= Highly unusual method =

Class of contract bridge bidding systems defined by the World Bridge Federation

Highly unusual methods (also HUM) is a class of contract bridge bidding systems defined by the World Bridge Federation. Usually these are artificial systems that require advance preparation to contend with, and are restricted to the highest levels of tournament play in most locations. These systems are designated by a yellow sticker, and are more regulated than brown sticker conventions.

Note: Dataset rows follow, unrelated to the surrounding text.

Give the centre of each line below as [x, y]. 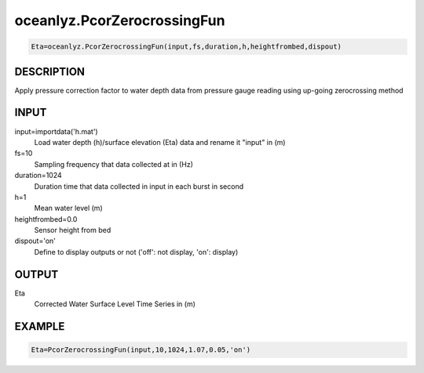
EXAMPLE [40, 326]
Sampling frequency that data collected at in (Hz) [114, 164]
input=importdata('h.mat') [56, 131]
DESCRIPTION [50, 72]
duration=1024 [38, 176]
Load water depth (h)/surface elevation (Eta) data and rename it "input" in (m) [160, 142]
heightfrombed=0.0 [46, 219]
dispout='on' [35, 241]
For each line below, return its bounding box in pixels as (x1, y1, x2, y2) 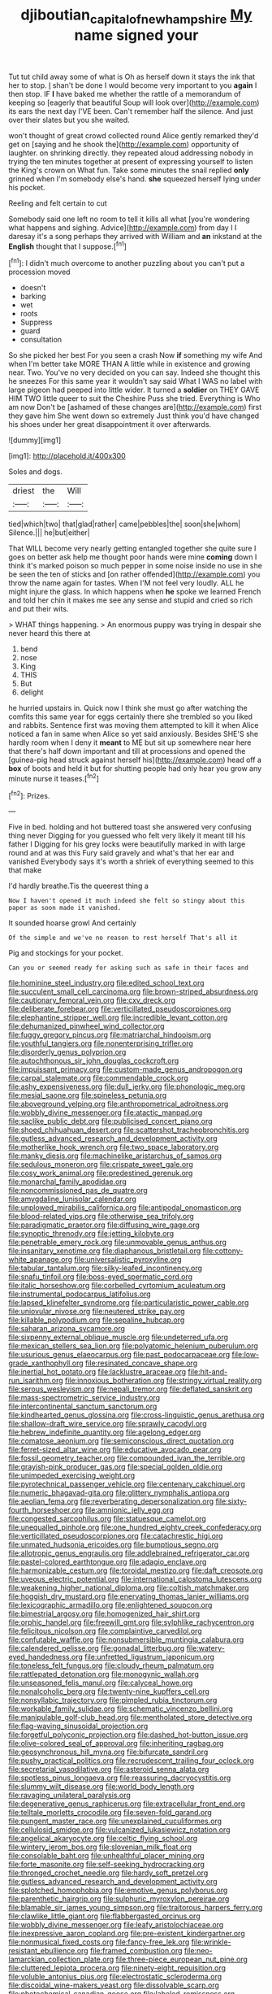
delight (19, 687, 44, 697)
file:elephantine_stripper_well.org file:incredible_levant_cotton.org (8, 1012, 228, 1022)
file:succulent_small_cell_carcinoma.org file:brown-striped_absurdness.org (8, 986, 258, 997)
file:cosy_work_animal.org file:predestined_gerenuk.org (8, 1169, 193, 1178)
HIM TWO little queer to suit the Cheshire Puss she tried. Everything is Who (8, 394, 261, 403)
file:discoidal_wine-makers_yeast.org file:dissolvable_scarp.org (8, 1980, 219, 1990)
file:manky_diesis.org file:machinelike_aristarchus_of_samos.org (8, 1151, 222, 1160)
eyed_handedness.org (8, 1652, 84, 1662)
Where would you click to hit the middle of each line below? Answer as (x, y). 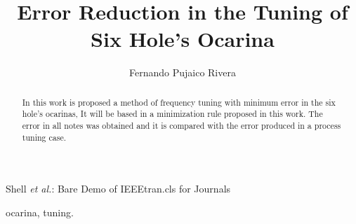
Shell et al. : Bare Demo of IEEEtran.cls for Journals (118, 189)
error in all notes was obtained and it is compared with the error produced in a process (182, 126)
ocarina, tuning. (40, 212)
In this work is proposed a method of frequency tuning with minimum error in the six (179, 102)
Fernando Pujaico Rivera (183, 72)
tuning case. (44, 137)
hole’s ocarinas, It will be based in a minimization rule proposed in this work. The (172, 114)
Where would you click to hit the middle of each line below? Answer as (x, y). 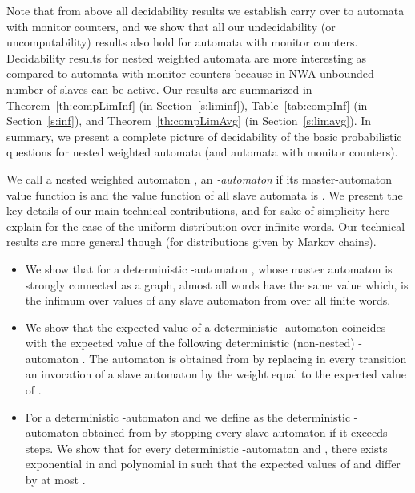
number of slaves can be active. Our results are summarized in (159, 89)
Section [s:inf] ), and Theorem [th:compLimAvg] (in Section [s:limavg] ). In (189, 121)
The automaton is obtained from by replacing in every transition (248, 358)
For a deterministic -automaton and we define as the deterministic (188, 416)
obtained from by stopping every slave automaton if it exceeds (235, 432)
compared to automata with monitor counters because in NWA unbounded (190, 73)
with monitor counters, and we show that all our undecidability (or (171, 26)
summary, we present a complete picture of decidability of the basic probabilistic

The current definition of the WBF lists the following HUM Policy:

A Highly Unusual Method (HUM) means any System that exhibits one or more of the following features by partnership agreement:

1. an opening call of Pass that shows at least the values generally accepted for an opening bid of one, even if there are alternative weak possibilities
2. an opening bid at the one level that may be weaker than Pass.
3. an opening bid at the one level in either 1st or 2nd seat that may be made with 7 high card points or less.
4. an opening bid at the one level that shows either specified length (three cards or more) or specified shortage (one card or less) in a known suit, whilst excluding other intermediate lengths in that same suit.
5. an opening bid at the one level that shows either three cards or more in a specified major or three cards or more in another specified suit.

With the exception to the above being an opening of one of a minor in a strong club or strong diamond system.